-
Notifications
You must be signed in to change notification settings - Fork 6
Search and AI Retrieval
This guide shows you how to give an AI Operator the institutional-knowledge layer over your entity graph: upload unstructured content (policies, procedures, notes — plus SEC filing narratives on shared repositories), index it with hybrid keyword + semantic search, and let an Operator ground its answers on the right document.
Quick Start: Run just demo-roboledger to create a writable graph, upload a policy document, then run just search <graph_id> "depreciation policy" to see it surface.
Your entity graph holds the structured numbers — facts, accounts, periods. Search holds the unstructured context that explains them: depreciation policies, revenue-recognition procedures, accounting memos, and the narrative sections of SEC filings. With both in place, an AI Operator can reason about why and how, not just what.
The retrieval workflow has three stages:
- Upload unstructured content into a graph (your own documents) or read from a shared repository (SEC filing narratives).

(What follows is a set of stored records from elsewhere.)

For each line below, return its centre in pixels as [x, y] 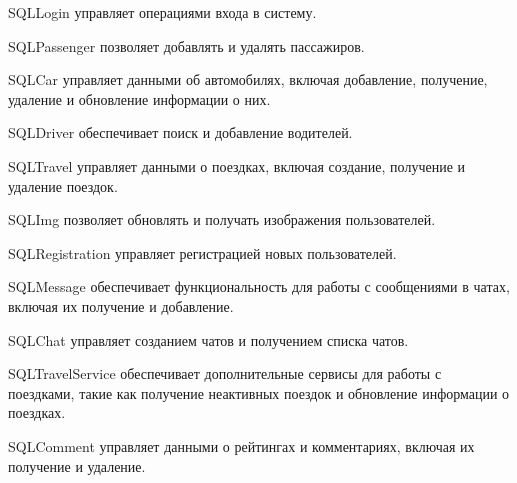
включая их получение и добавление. [121, 305]
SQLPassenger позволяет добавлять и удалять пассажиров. [186, 45]
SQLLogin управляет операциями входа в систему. [162, 12]
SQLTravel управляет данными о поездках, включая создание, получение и [236, 165]
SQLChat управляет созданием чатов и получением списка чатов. [208, 339]
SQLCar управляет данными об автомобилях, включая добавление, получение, [248, 79]
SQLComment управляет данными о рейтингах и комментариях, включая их [241, 445]
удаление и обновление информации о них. [139, 98]
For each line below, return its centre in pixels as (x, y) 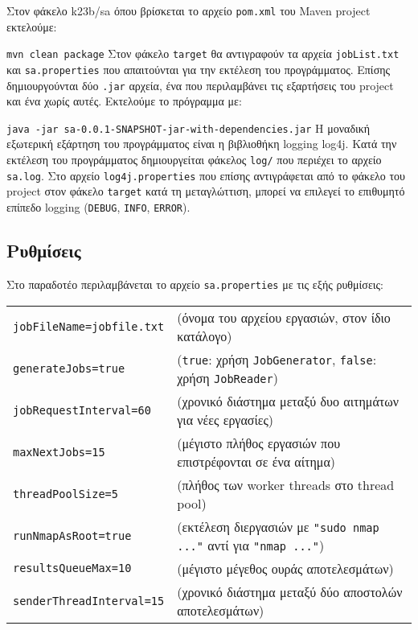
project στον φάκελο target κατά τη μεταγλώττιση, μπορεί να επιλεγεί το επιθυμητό (206, 191)
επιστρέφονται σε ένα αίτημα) (256, 461)
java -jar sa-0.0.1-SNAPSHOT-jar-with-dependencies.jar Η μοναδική (189, 128)
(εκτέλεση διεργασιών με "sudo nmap (278, 526)
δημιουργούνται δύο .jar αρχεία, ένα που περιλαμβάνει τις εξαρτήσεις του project (200, 85)
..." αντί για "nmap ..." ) (251, 545)
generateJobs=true (69, 368)
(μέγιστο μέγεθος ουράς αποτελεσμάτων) (285, 568)
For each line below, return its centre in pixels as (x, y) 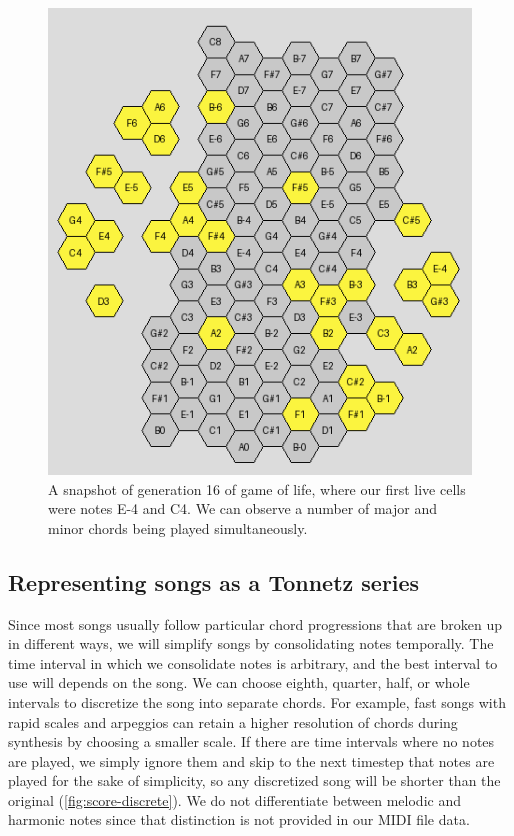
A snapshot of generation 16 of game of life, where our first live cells (257, 488)
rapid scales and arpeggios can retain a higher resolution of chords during (233, 721)
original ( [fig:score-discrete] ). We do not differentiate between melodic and (234, 799)
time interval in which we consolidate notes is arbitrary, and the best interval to (253, 662)
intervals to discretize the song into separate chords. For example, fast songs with (257, 701)
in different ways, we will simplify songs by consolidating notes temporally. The (251, 643)
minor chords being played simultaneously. (178, 527)
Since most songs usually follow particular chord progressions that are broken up (255, 623)
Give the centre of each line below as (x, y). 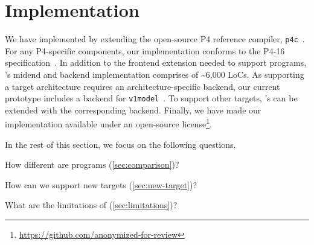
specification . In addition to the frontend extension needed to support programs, (156, 62)
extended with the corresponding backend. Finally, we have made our (133, 110)
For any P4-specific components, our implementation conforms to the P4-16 (145, 50)
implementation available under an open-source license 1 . (108, 123)
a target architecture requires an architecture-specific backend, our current (143, 86)
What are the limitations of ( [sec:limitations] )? (91, 205)
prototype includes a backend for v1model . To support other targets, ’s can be (151, 98)
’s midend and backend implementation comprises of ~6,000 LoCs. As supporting (155, 74)
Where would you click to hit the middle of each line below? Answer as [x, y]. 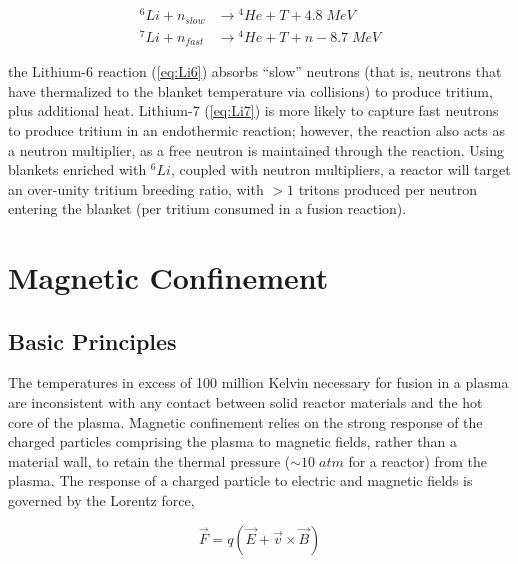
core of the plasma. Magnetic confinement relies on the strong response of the [245, 421]
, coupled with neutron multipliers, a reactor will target [340, 169]
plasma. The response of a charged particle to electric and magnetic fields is [240, 480]
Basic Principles [92, 340]
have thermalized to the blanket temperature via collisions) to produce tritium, [250, 90]
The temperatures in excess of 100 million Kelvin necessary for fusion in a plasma [258, 382]
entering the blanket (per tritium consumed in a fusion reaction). [207, 208]
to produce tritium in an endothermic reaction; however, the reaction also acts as [257, 129]
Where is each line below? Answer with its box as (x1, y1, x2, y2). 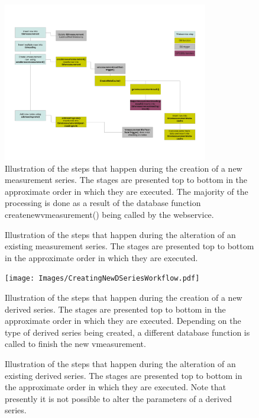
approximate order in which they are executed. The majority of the (5, 185, 248, 197)
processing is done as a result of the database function (5, 197, 201, 209)
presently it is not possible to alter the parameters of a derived (5, 392, 232, 404)
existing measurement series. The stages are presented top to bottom (5, 240, 254, 252)
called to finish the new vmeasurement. (5, 337, 146, 350)
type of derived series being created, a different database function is (5, 326, 250, 338)
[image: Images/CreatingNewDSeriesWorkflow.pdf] (5, 274, 200, 283)
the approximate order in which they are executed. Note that (5, 381, 226, 393)

- Index the content into OpenSearch as searchable sections, each carrying a local vector embedding for semantic matching.
-
Query the index through two MCP tools —
search-documentsreturns ranked snippets,get-document-sectionreturns the full section text — so an Operator finds and reads exactly the policy it needs.
There are two corpora available:
- Your uploaded documents — per-graph, private to that graph. Policies, procedures, internal notes.
-
SEC filing narratives — on the shared
secrepository: MD&A, risk factors, and iXBRL disclosure text, cross-referenced back to the structured XBRL graph.
Indexing and semantic search run a local embedding model in-image. They make no external API calls and consume no AI credits.
Before starting, ensure you have:
- Docker running locally with the full stack up (
just start) -
SEMANTIC_SEARCH_ENABLED=truein your environment (this single flag gates the search routers, the document routers, and all of the search/document MCP tools) - OpenSearch running and reachable at
OPENSEARCH_URL(defaulthttp://localhost:9200) - A demo user and a writable graph —
just demo-userthenjust demo-roboledger
Your API key is saved to .local/config.json after running just demo-user. All curl examples below read it from there.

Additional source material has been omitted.